__EXERCISE BRIEF__:
Retype the records in full, and please keep the pictures out of the copy.

##### DATA FOR THIS EXERCISE

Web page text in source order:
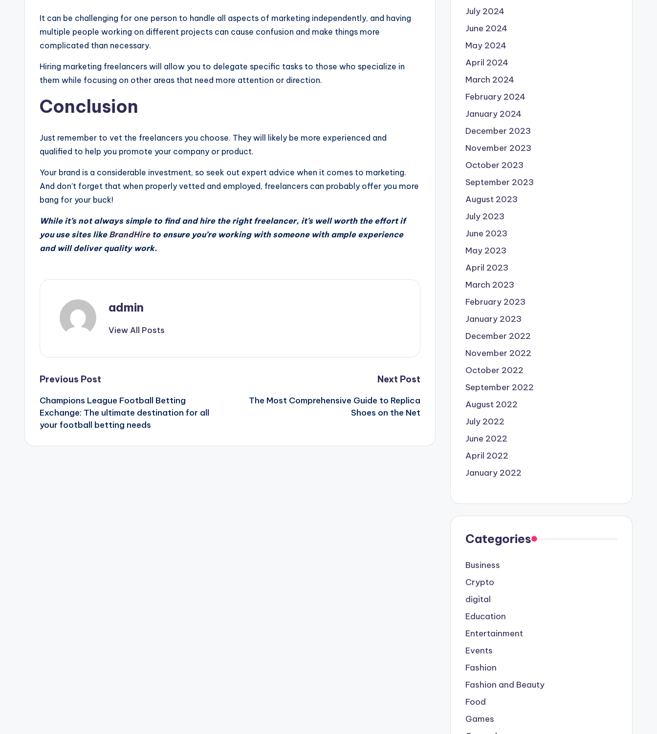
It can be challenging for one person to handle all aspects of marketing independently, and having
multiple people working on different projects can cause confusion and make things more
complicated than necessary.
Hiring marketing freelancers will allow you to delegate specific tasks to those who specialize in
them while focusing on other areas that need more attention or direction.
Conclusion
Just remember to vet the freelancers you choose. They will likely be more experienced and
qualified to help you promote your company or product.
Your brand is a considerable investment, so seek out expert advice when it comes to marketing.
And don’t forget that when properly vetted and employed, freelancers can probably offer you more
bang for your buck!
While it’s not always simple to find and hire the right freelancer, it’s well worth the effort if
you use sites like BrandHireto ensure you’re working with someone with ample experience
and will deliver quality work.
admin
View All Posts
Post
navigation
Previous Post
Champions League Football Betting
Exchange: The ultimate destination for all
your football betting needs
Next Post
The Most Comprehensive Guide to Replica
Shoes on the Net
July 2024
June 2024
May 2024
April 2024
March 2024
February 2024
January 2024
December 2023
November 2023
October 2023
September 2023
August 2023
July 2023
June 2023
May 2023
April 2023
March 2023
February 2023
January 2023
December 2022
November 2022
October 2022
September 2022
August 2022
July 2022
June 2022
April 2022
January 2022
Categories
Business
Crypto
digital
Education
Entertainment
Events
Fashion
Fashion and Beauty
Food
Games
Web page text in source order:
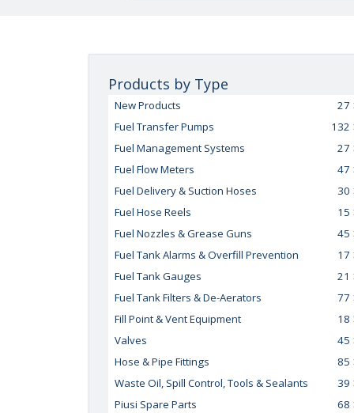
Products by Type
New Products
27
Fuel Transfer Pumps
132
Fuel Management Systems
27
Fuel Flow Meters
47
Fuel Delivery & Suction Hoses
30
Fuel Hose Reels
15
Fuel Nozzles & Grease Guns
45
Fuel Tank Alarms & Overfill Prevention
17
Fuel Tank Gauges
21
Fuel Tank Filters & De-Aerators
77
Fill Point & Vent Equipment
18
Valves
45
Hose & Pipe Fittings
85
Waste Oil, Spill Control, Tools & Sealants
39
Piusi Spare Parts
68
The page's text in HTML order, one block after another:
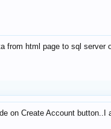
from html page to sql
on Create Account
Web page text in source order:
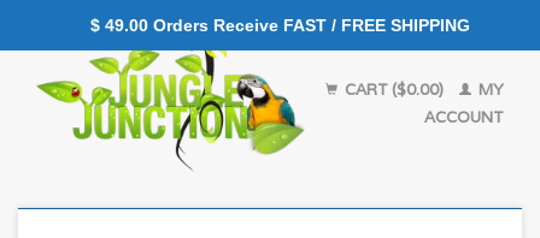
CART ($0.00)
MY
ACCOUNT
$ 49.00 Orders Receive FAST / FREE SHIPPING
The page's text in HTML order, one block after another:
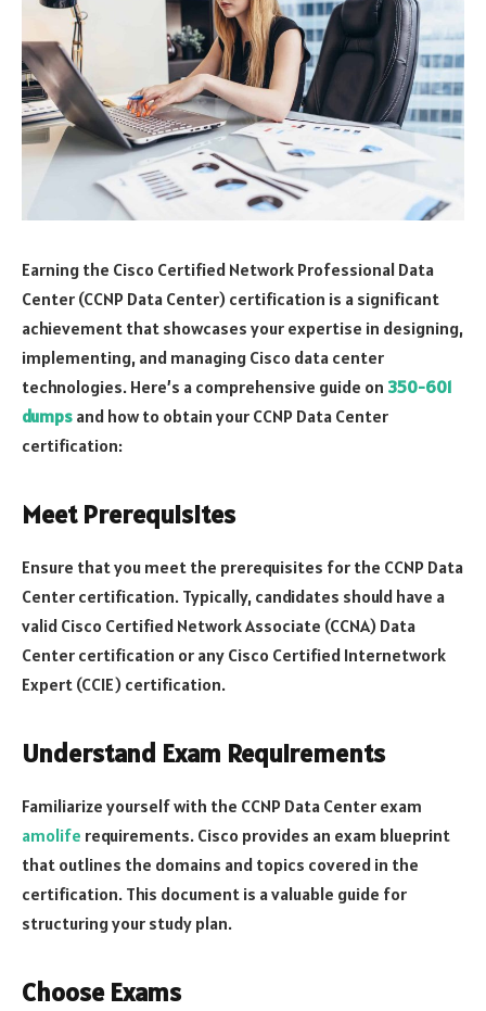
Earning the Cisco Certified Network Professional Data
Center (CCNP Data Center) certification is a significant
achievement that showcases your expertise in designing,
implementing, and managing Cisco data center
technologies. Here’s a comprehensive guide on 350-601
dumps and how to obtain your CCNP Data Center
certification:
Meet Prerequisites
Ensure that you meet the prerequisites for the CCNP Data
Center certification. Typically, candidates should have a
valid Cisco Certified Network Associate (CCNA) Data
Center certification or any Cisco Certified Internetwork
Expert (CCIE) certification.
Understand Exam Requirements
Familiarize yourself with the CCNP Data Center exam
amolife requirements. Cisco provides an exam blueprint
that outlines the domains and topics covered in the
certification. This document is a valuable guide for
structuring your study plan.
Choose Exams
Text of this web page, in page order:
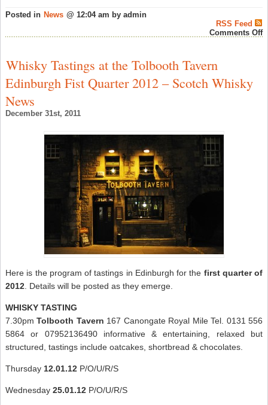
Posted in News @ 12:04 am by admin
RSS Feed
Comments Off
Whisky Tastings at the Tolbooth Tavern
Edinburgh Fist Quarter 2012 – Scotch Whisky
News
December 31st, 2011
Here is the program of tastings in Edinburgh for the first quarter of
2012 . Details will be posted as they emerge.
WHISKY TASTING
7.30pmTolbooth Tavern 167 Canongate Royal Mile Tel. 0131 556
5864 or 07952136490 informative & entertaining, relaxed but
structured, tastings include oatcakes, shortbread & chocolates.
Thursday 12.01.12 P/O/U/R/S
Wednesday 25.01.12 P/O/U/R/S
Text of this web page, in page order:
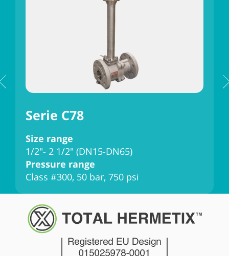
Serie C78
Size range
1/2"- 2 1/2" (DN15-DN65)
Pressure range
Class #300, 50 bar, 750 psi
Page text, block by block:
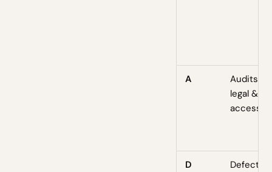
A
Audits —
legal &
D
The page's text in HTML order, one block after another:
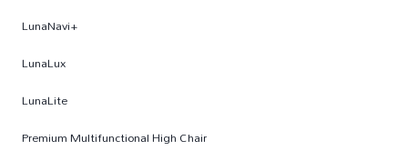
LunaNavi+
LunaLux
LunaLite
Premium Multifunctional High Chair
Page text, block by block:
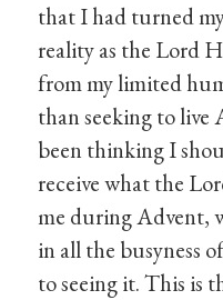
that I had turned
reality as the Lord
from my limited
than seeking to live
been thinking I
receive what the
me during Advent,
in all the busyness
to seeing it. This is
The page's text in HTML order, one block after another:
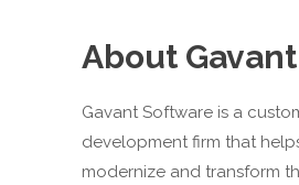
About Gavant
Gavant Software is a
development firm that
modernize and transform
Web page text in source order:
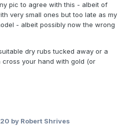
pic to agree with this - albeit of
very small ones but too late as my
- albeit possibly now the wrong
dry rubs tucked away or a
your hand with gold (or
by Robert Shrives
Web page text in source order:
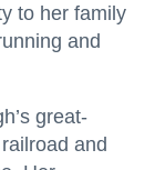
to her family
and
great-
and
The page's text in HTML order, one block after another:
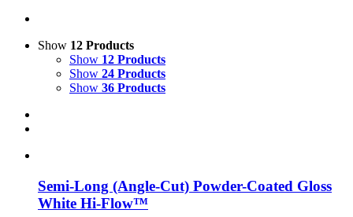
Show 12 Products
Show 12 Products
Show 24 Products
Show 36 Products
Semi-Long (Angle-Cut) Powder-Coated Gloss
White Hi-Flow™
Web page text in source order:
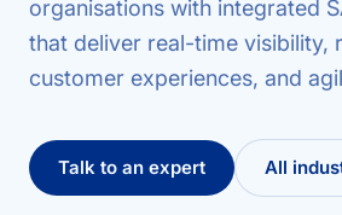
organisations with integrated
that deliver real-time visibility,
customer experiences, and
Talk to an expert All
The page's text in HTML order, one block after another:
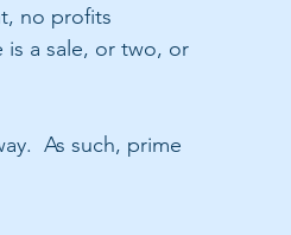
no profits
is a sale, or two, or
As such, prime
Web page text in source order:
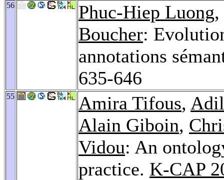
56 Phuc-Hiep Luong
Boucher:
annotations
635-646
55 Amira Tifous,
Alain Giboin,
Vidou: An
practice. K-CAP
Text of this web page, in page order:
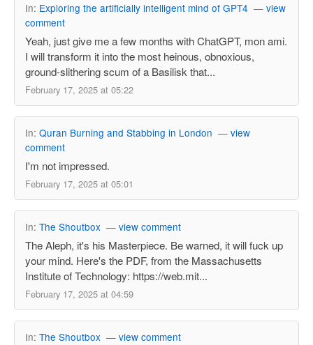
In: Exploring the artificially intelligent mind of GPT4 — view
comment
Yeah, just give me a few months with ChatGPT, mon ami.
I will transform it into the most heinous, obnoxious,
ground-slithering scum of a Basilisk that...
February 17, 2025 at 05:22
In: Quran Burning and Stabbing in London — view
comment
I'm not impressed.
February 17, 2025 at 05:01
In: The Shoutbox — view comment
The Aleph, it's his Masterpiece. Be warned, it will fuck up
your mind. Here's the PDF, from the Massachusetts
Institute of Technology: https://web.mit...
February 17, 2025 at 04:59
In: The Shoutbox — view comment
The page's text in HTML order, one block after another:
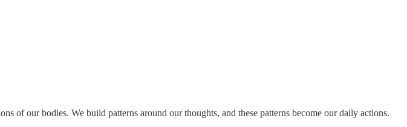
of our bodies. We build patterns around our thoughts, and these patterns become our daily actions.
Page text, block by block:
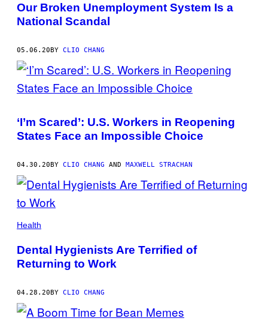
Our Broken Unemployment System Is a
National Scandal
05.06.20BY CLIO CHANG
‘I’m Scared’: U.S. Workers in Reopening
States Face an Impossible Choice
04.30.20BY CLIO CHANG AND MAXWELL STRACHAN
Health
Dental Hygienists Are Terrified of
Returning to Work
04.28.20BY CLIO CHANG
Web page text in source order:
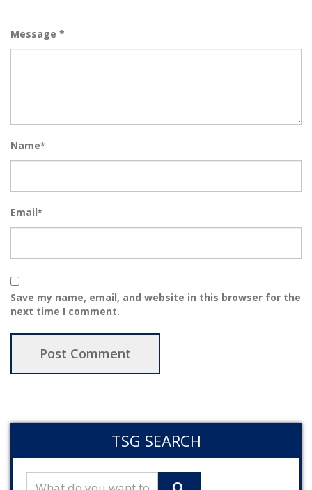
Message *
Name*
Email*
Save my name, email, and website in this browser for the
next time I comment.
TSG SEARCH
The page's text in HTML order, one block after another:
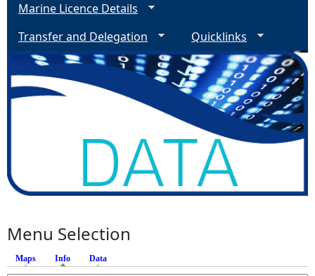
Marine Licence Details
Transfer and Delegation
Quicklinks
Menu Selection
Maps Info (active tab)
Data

##########

__RESPONSE BELOW__:
Web page text in source order:
It can be challenging for one person to handle all aspects of marketing independently, and having
multiple people working on different projects can cause confusion and make things more
complicated than necessary.
Hiring marketing freelancers will allow you to delegate specific tasks to those who specialize in
them while focusing on other areas that need more attention or direction.
Conclusion
Just remember to vet the freelancers you choose. They will likely be more experienced and
qualified to help you promote your company or product.
Your brand is a considerable investment, so seek out expert advice when it comes to marketing.
And don’t forget that when properly vetted and employed, freelancers can probably offer you more
bang for your buck!
While it’s not always simple to find and hire the right freelancer, it’s well worth the effort if
you use sites like BrandHireto ensure you’re working with someone with ample experience
and will deliver quality work.
admin
View All Posts
Post
navigation
Previous Post
Champions League Football Betting
Exchange: The ultimate destination for all
your football betting needs
Next Post
The Most Comprehensive Guide to Replica
Shoes on the Net
July 2024
June 2024
May 2024
April 2024
March 2024
February 2024
January 2024
December 2023
November 2023
October 2023
September 2023
August 2023
July 2023
June 2023
May 2023
April 2023
March 2023
February 2023
January 2023
December 2022
November 2022
October 2022
September 2022
August 2022
July 2022
June 2022
April 2022
January 2022
Categories
Business
Crypto
digital
Education
Entertainment
Events
Fashion
Fashion and Beauty
Food
Games
Web page text in source order:
Products by Type
New Products
27
Fuel Transfer Pumps
132
Fuel Management Systems
27
Fuel Flow Meters
47
Fuel Delivery & Suction Hoses
30
Fuel Hose Reels
15
Fuel Nozzles & Grease Guns
45
Fuel Tank Alarms & Overfill Prevention
17
Fuel Tank Gauges
21
Fuel Tank Filters & De-Aerators
77
Fill Point & Vent Equipment
18
Valves
45
Hose & Pipe Fittings
85
Waste Oil, Spill Control, Tools & Sealants
39
Piusi Spare Parts
68
The page's text in HTML order, one block after another:
from html page to sql
on Create Account
Web page text in source order:
CART ($0.00)
MY
ACCOUNT
$ 49.00 Orders Receive FAST / FREE SHIPPING
The page's text in HTML order, one block after another:
Earning the Cisco Certified Network Professional Data
Center (CCNP Data Center) certification is a significant
achievement that showcases your expertise in designing,
implementing, and managing Cisco data center
technologies. Here’s a comprehensive guide on 350-601
dumps and how to obtain your CCNP Data Center
certification:
Meet Prerequisites
Ensure that you meet the prerequisites for the CCNP Data
Center certification. Typically, candidates should have a
valid Cisco Certified Network Associate (CCNA) Data
Center certification or any Cisco Certified Internetwork
Expert (CCIE) certification.
Understand Exam Requirements
Familiarize yourself with the CCNP Data Center exam
amolife requirements. Cisco provides an exam blueprint
that outlines the domains and topics covered in the
certification. This document is a valuable guide for
structuring your study plan.
Choose Exams
Text of this web page, in page order:
Posted in News @ 12:04 am by admin
RSS Feed
Comments Off
Whisky Tastings at the Tolbooth Tavern
Edinburgh Fist Quarter 2012 – Scotch Whisky
News
December 31st, 2011
Here is the program of tastings in Edinburgh for the first quarter of
2012 . Details will be posted as they emerge.
WHISKY TASTING
7.30pmTolbooth Tavern 167 Canongate Royal Mile Tel. 0131 556
5864 or 07952136490 informative & entertaining, relaxed but
structured, tastings include oatcakes, shortbread & chocolates.
Thursday 12.01.12 P/O/U/R/S
Wednesday 25.01.12 P/O/U/R/S
Text of this web page, in page order:
Serie C78
Size range
1/2"- 2 1/2" (DN15-DN65)
Pressure range
Class #300, 50 bar, 750 psi
Page text, block by block:
A
Audits —
legal &
D
The page's text in HTML order, one block after another:
LunaNavi+
LunaLux
LunaLite
Premium Multifunctional High Chair
Page text, block by block:
that I had turned
reality as the Lord
from my limited
than seeking to live
been thinking I
receive what the
me during Advent,
in all the busyness
to seeing it. This is
The page's text in HTML order, one block after another:
About Gavant
Gavant Software is a
development firm that
modernize and transform
Web page text in source order:
pic to agree with this - albeit of
very small ones but too late as my
- albeit possibly now the wrong
dry rubs tucked away or a
your hand with gold (or
by Robert Shrives
Web page text in source order:
to her family
and
great-
and
The page's text in HTML order, one block after another:
Show 12 Products
Show 12 Products
Show 24 Products
Show 36 Products
Semi-Long (Angle-Cut) Powder-Coated Gloss
White Hi-Flow™
Web page text in source order:
organisations with integrated
that deliver real-time visibility,
customer experiences, and
Talk to an expert All
The page's text in HTML order, one block after another:
no profits
is a sale, or two, or
As such, prime
Web page text in source order:
56 Phuc-Hiep Luong
Boucher:
annotations
635-646
55 Amira Tifous,
Alain Giboin,
Vidou: An
practice. K-CAP
Text of this web page, in page order:
In: Exploring the artificially intelligent mind of GPT4 — view
comment
Yeah, just give me a few months with ChatGPT, mon ami.
I will transform it into the most heinous, obnoxious,
ground-slithering scum of a Basilisk that...
February 17, 2025 at 05:22
In: Quran Burning and Stabbing in London — view
comment
I'm not impressed.
February 17, 2025 at 05:01
In: The Shoutbox — view comment
The Aleph, it's his Masterpiece. Be warned, it will fuck up
your mind. Here's the PDF, from the Massachusetts
Institute of Technology: https://web.mit...
February 17, 2025 at 04:59
In: The Shoutbox — view comment
The page's text in HTML order, one block after another:
of our bodies. We build patterns around our thoughts, and these patterns become our daily actions.
Page text, block by block:
Our Broken Unemployment System Is a
National Scandal
05.06.20BY CLIO CHANG
‘I’m Scared’: U.S. Workers in Reopening
States Face an Impossible Choice
04.30.20BY CLIO CHANG AND MAXWELL STRACHAN
Health
Dental Hygienists Are Terrified of
Returning to Work
04.28.20BY CLIO CHANG
Web page text in source order:
Message *
Name*
Email*
Save my name, email, and website in this browser for the
next time I comment.
TSG SEARCH
The page's text in HTML order, one block after another:
Marine Licence Details
Transfer and Delegation
Quicklinks
Menu Selection
Maps Info (active tab)
Data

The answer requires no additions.